With all of this in mind, it still may not make sense as to why such a large animal would feed on some of the smallest organisms in the ocean. Blue whales, which can be 20-30 meters long, feed on shrimp-like krill that are a mere 2-3 centimeters long. As stated above only ten percent of the energy obtained from one trophic level gets passed along to the next trophic level. For this reason, ecosystems with longer food chains are proven to be, on occasion, less stable than those whose food chains are shorter (Sinclair et al. 2003). Therefore, it is more advantageous for the whale to eat animals on a trophic level in which there is more energy available to be taken in. Hill et al. 2018’s textbook Animal Physiology describes this concept in more depth. In it, they contrast two different possible mechanisms by which a whale can obtain food. One is for the whale to eat fish that are somewhat smaller than themselves. These fish can potentially eat fish that are slightly smaller than themselves, and so on. In this case, there are many trophic levels that the energy will have to pass through before reaching the whale. To apply the ten percent rule directly, we can say that the primary producer produces 10,000 units of energy obtained from the sun. The crustaceans that feed on the producer will generate 1,000 units of energy, from which the small fish that feeds on them will produce only 100 units of energy. The larger fish that feeds on this fish will produce only 1 unit of energy, which may not be enough to sustain the large whale. This is why Baleen whales have evolutionarily evolved into suspension feeders, using Baleen plates to take in large amounts of water and sift through to find small krill. The Baleen whales can eat organisms much smaller than themselves, which can cut down the trophic levels between primary producer and the whale itself, making the energy available to the whale population 1,000 units, as opposed to only 1. In summation, shortening the food chain will in turn increase the food energy available to the whales by a factor of 1,000 (Figure 3) (Hill et al. 2018).

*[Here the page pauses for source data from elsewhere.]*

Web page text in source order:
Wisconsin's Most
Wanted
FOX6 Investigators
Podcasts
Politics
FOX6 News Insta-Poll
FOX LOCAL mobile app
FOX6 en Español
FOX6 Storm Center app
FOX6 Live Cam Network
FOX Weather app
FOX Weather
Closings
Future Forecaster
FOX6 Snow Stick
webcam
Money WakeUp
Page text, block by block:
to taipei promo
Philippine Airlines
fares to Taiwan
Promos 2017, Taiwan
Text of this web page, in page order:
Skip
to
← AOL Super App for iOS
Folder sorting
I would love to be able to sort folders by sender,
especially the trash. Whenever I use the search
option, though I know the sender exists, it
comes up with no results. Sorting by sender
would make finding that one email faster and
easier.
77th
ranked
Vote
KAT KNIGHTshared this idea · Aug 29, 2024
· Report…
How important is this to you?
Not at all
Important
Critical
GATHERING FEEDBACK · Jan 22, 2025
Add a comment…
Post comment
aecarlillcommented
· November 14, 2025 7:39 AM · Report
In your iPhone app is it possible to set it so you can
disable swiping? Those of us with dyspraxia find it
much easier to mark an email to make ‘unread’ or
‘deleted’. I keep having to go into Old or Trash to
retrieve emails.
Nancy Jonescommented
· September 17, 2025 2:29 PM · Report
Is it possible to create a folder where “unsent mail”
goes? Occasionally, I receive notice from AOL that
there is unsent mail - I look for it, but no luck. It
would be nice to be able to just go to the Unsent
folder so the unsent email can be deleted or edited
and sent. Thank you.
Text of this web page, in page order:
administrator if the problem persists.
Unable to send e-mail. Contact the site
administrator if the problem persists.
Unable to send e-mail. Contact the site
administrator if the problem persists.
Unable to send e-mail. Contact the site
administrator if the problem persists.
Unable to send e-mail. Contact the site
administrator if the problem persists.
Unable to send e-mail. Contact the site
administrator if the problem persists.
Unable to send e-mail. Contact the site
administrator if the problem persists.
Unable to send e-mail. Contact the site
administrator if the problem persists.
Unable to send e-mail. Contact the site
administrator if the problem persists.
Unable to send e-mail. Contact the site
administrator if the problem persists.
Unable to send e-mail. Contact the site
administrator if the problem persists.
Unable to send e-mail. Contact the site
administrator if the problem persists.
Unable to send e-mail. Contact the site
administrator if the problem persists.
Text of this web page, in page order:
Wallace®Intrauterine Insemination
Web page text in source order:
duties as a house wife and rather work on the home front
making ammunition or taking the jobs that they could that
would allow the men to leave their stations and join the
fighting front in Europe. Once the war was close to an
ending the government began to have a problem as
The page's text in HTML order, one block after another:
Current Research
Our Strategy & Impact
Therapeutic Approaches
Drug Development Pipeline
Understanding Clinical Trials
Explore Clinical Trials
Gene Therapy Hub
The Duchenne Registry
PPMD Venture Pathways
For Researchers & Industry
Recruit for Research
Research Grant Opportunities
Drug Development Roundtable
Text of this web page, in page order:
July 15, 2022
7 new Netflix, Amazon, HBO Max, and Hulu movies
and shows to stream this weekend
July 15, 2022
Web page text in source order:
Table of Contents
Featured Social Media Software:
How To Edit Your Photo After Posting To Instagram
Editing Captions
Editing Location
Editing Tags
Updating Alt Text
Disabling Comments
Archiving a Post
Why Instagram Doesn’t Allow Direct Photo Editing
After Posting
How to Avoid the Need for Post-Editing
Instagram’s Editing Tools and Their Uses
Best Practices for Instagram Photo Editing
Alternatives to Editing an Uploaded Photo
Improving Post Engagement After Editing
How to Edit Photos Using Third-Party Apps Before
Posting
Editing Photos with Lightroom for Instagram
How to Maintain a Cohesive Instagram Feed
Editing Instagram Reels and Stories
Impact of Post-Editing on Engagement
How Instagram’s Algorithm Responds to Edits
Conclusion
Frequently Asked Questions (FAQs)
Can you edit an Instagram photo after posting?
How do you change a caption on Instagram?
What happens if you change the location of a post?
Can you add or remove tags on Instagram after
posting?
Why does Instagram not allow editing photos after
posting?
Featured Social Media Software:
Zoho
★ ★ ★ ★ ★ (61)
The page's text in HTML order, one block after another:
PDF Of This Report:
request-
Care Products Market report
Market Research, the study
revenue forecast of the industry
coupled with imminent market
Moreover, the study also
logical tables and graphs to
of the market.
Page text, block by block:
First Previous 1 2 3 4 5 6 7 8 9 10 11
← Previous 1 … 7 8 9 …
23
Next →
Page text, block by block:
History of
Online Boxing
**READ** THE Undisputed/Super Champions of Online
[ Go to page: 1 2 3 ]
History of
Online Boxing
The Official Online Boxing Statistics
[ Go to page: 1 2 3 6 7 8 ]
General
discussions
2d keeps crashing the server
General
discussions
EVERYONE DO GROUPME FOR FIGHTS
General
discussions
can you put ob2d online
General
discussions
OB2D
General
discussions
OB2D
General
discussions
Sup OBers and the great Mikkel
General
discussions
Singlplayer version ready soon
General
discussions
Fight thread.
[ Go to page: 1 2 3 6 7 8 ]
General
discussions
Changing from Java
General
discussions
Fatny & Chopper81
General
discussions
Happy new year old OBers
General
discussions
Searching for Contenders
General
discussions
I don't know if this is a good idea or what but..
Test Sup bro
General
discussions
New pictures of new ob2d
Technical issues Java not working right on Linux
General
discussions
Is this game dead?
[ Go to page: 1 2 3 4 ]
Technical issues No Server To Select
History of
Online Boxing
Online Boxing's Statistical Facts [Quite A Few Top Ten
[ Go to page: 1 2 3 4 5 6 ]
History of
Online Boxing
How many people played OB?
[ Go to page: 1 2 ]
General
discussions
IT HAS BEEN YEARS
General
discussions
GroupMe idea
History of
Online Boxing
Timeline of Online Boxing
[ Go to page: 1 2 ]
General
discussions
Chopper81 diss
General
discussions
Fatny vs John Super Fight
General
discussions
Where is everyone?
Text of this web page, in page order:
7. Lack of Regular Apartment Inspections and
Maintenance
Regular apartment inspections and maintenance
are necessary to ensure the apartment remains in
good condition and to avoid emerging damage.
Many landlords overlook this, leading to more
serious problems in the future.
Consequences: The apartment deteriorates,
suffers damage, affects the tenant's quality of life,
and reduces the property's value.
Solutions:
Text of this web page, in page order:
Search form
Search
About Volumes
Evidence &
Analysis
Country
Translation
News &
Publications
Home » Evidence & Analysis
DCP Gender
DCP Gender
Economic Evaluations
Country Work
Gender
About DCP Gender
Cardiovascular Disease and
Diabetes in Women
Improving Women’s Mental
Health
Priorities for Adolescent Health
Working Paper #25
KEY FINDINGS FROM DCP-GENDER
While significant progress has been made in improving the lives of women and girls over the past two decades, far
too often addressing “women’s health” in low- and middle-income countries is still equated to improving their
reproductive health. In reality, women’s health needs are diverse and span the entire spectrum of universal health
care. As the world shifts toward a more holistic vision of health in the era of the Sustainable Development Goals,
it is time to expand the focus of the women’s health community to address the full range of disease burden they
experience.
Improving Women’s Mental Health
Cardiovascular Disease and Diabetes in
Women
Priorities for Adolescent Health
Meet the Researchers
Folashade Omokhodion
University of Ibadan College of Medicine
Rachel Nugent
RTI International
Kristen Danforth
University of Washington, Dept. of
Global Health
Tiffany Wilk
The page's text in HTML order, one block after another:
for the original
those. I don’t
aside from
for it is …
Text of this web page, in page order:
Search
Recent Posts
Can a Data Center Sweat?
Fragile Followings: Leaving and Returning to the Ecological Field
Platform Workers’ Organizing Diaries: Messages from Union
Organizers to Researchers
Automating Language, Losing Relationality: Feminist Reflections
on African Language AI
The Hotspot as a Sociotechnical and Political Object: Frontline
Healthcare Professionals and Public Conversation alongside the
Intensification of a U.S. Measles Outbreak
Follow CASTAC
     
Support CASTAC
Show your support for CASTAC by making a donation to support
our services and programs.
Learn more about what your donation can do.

Figure 3: Shorter food chains deplete the energy available to whales less that longer food chains. (Hill et al. 2018).

By better understanding the way in which whales, or any animal for that matter, obtains energy through food, we can further implement new methodologies to better protect them. For example, now that it is known that krill play an extremely important role in the survival of the Blue Whale, agencies can implement new ecological management strategies to be sure that krill populations are not significantly affected by anthropogenic impacts. They may seem like invisible creatures floating in the ocean, but to Baleen whales, they mean a whole lot more.

Works cited

Hill, Richard W., et al. 2018. Animal Physiology. Sinauer Associates/Oxford University Press. Nau.edu. “Life on the Food Chain.” The Food Chain.

Reilly, S., Hedley, S., Borberg, J., Hewitt, R., Thiele, D., Watkins, J. and Naganobu, M., 2004. Biomass and energy transfer to baleen whales in the South Atlantic sector of the Southern Ocean. Deep Sea Research Part II: Topical Studies in Oceanography, 51(12-13): 1397-1409.

Sinclair, Michael, and G. Valdimarsson. 2003. Responsible Fisheries in the Marine Ecosystem. Food and Agriculture Organization of the United Nations 8: 125-131.